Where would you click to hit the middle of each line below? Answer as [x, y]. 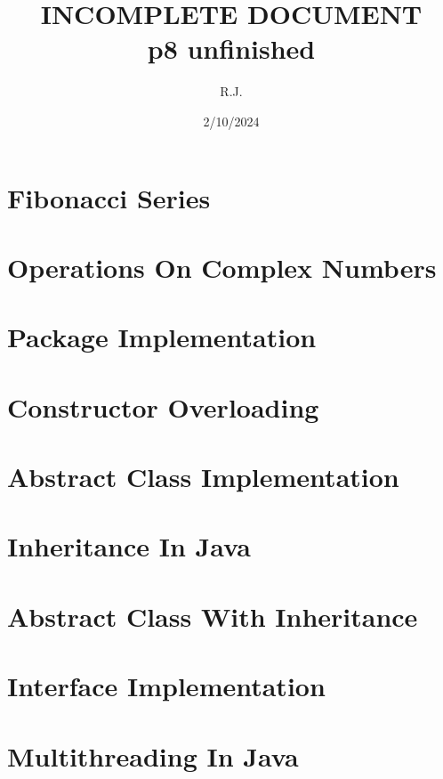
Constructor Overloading [163, 406]
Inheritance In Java [129, 546]
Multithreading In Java [153, 755]
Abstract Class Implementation [203, 476]
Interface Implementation [166, 686]
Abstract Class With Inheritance [213, 616]
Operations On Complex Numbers [222, 267]
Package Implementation [162, 337]

# # # # #

Only the text of the records belongs in your answer, repeated exactly; the pictures stay out.

◆ OUTPUT BELOW
Where would you click to hit the middle of each line below? Answer as [x, y]. 
Constructor Overloading [163, 406]
Inheritance In Java [129, 546]
Multithreading In Java [153, 755]
Abstract Class Implementation [203, 476]
Interface Implementation [166, 686]
Abstract Class With Inheritance [213, 616]
Operations On Complex Numbers [222, 267]
Package Implementation [162, 337]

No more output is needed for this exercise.